In statistical learning theory, isn’t there a problem of overfitting on a test set?

Let’s consider the problem about classifying the MNIST dataset.

According to Yann LeCun’s MNIST Webpage, ‘Ciresan et al.’ got 0.23% error rate on MNIST test set using Convolutional Neural Network.

Let’s denote MNIST training set as $D_{train}$, MNIST test set as $D_{test}$, the final hypothesis they obtained using $D_{train}$ as $h_{1}$,and their error rate on MNIST Test set using $h_{1}$ as $E_{test}(h_{1}) = 0.0023$.

In their viewpoint, since $D_{test}$ is randomly sampled test set from input space regardless of $h_{1}$, they can insist that out-of-sample error performance of their final hypothesis $E_{out}(h_{1})$ is bounded as following from Hoeffding’s Inequality
$$P[|E_{out}(h_{1}) – E_{test}(h_{1})| < \epsilon|] \geq 1 – 2e^{2\epsilon^{2}N_{test}}$$
where $N_{test}=|D_{test}|$.

In other words, at least probability $1-\delta$,
$$E_{out}(h_1) \leq E_{test}(h_1) + \sqrt{{1 \over 2N_{test}}ln{2\over\delta}}$$

Let’s consider another viewpoint.
Suppose that some person wants to classify MNIST test set well. So he first looked at Yann LeCun’s MNIST Webpage, and found following results obtained by other people using 8 different models,

and picked his model $g$ which performed best on the MNIST test set among 8 models.

For him, the learning process was picking a hypothesis $g$ which performed best on test set $D_{test}$ from a hypothesis set $H_{trained}=\{h_1, h_2, .. ,h_8\}$.

Thus, the error on test set $E_{test}(g)$ is ‘in-sample’ error for this learning process, so he can apply the VC bound for finite hypothesis sets as following inequality.
$$P[|E_{out}(g)-E_{in}(g)|<\epsilon] \geq 1 – 2|H_{trained}|e^{2\epsilon^{2}N_{test}}$$

In other words, at least probability $1-\delta$,
$$E_{out}(g) \leq E_{test}(g) + \sqrt{{1 \over 2N_{test}}ln{2|H_{trained}|\over\delta}}$$

This result implies that there could be overfitting on test set if we pick the model performs best among several models.

In this case, the person might pick $h_{1}$, which has the lowest error rate $E_{test}(h_{1}) = 0.0023$. Since $h_{1}$ is the best hypothesis among 8 models on this particular test set $D_{test}$, there could be some possibility that $h_{1}$ is a hypothesis overfitted on the MNIST test set.

Thus, this person can insist the following inequality.
$$E_{out}(h_1) \leq E_{test}(h_1) + \sqrt{{1 \over 2N_{test}}ln{2|H_{trained}|\over\delta}}$$

Consequently, we got two inequalities
$$P[\;E_{out}(h_1) \leq E_{test}(h_1) + \sqrt{{1 \over 2N_{test}}ln{2\over\delta}}\;] \geq 1-\delta$$ and
$$P[\;E_{out}(h_1) \leq E_{test}(h_1) + \sqrt{{1 \over 2N_{test}}ln{2|H_{trained}|\over\delta}}\;] \geq 1-\delta$$.

Howerver, it is obvious that these two inequalities are incompatible.

Where am I doing wrong?

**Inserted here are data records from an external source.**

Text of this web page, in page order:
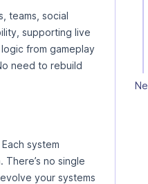
teams, social
supporting live
from gameplay
need to rebuild
system
no single
your systems
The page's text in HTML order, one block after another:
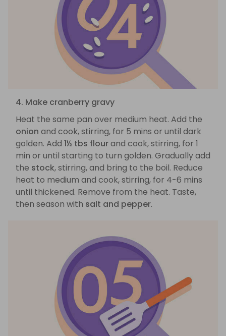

Which one is right and which one is wrong?

If the latter is wrong, what is the right way to apply the VC bound for finite hypothesis sets in this case?

Among those two inequalities, I think the later is wrong. In brief, what’s wrong here is the identity $g=h_1$ given that $g$ is a function of the test data while $h_1$ is a model that is independent of test data.

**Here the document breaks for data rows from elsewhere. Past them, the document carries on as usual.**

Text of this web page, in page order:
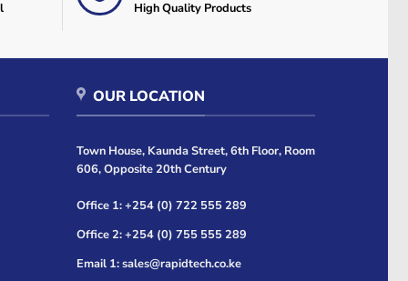
High Quality Products
OUR LOCATION
Town House, Kaunda Street, 6th Floor, Room
606, Opposite 20th Century
Office 1: +254 (0) 722 555 289
Office 2: +254 (0) 755 555 289
Email 1: sales@rapidtech.co.ke

In fact, $g$ is one of the 8 models in $H_{trained} = \{ h_1, h_2,…, h_8 \}$ that best predicts test set $D_{test}$.

Therefore, $g$ is a function of $D_{test}$. For a specific test set, $D^*_{test}$ (like the one you mentioned), it could happens that $g(D^*_{test}) = h_1$, but in general, depending on the test set, $g(D_{test})$ could take any value in $H_{trained}$. On the other hand $h_1$ is just one value in $H_{trained}$.

For the other question:

If the latter is wrong, what is the right way to apply the VC bound for finite hypothesis sets in this case?

Just don’t replace $g$ by $h_1$, you will get the correct bound (for $g$, of course) and it will have no conflict with the other bound (which is for $h_1$).